Problem to work on:
What you return must be the full data, repeated verbatim, with no pictures in it.

Provided records:
====

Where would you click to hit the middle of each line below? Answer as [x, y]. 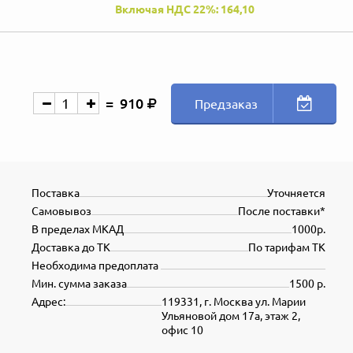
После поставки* [282, 211]
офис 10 [182, 330]
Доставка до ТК [71, 247]
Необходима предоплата [96, 265]
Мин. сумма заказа [79, 283]
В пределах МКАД [78, 229]
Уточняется [296, 193]
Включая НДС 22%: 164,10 [184, 9]
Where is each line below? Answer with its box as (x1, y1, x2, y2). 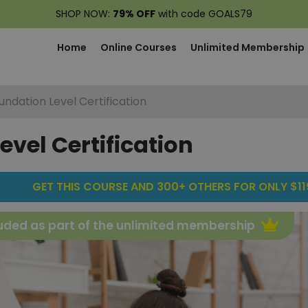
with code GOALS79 (155, 7, 252, 21)
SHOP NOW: (56, 7, 113, 21)
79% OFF (113, 7, 155, 21)
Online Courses (100, 41, 177, 54)
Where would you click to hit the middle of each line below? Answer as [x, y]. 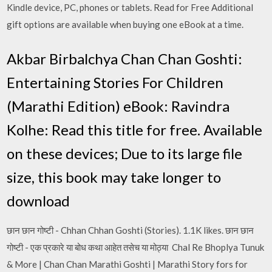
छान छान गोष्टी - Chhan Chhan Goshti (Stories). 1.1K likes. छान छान [131, 230]
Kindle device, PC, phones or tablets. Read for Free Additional [130, 7]
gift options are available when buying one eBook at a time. [125, 24]
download [40, 200]
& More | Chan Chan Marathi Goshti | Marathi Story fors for [127, 264]
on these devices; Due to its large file [125, 153]
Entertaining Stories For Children [115, 82]
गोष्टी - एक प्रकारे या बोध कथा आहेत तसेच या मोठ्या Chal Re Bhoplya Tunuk [136, 247]
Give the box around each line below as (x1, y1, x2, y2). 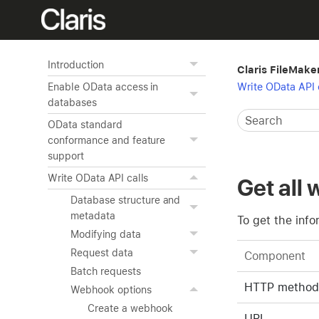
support (48, 150, 84, 162)
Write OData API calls (48, 172, 149, 184)
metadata (70, 210, 115, 221)
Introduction (48, 59, 104, 70)
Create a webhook (88, 303, 173, 314)
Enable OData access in (48, 81, 159, 93)
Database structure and (70, 194, 181, 206)
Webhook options (70, 284, 152, 296)
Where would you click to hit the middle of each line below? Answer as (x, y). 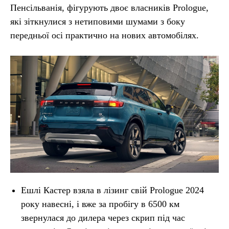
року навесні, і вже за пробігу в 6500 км (100, 204)
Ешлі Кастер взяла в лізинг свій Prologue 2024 (112, 190)
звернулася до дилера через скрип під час (103, 218)
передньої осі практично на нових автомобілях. (105, 35)
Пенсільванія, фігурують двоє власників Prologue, (109, 7)
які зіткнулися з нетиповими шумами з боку (98, 21)

====

Solution below:
Where would you click to hit the middle of each line below? Answer as [x, y]. 
После поставки* [282, 211]
офис 10 [182, 330]
Доставка до ТК [71, 247]
Необходима предоплата [96, 265]
Мин. сумма заказа [79, 283]
В пределах МКАД [78, 229]
Уточняется [296, 193]
Включая НДС 22%: 164,10 [184, 9]
Where is each line below? Answer with its box as (x1, y1, x2, y2). 
with code GOALS79 (155, 7, 252, 21)
SHOP NOW: (56, 7, 113, 21)
79% OFF (113, 7, 155, 21)
Online Courses (100, 41, 177, 54)
Where would you click to hit the middle of each line below? Answer as [x, y]. 
छान छान गोष्टी - Chhan Chhan Goshti (Stories). 1.1K likes. छान छान [131, 230]
Kindle device, PC, phones or tablets. Read for Free Additional [130, 7]
gift options are available when buying one eBook at a time. [125, 24]
download [40, 200]
& More | Chan Chan Marathi Goshti | Marathi Story fors for [127, 264]
on these devices; Due to its large file [125, 153]
Entertaining Stories For Children [115, 82]
गोष्टी - एक प्रकारे या बोध कथा आहेत तसेच या मोठ्या Chal Re Bhoplya Tunuk [136, 247]
Give the box around each line below as (x1, y1, x2, y2). 
support (48, 150, 84, 162)
Write OData API calls (48, 172, 149, 184)
metadata (70, 210, 115, 221)
Introduction (48, 59, 104, 70)
Create a webhook (88, 303, 173, 314)
Enable OData access in (48, 81, 159, 93)
Database structure and (70, 194, 181, 206)
Webhook options (70, 284, 152, 296)
Where would you click to hit the middle of each line below? Answer as (x, y). 
року навесні, і вже за пробігу в 6500 км (100, 204)
Ешлі Кастер взяла в лізинг свій Prologue 2024 (112, 190)
звернулася до дилера через скрип під час (103, 218)
передньої осі практично на нових автомобілях. (105, 35)
Пенсільванія, фігурують двоє власників Prologue, (109, 7)
які зіткнулися з нетиповими шумами з боку (98, 21)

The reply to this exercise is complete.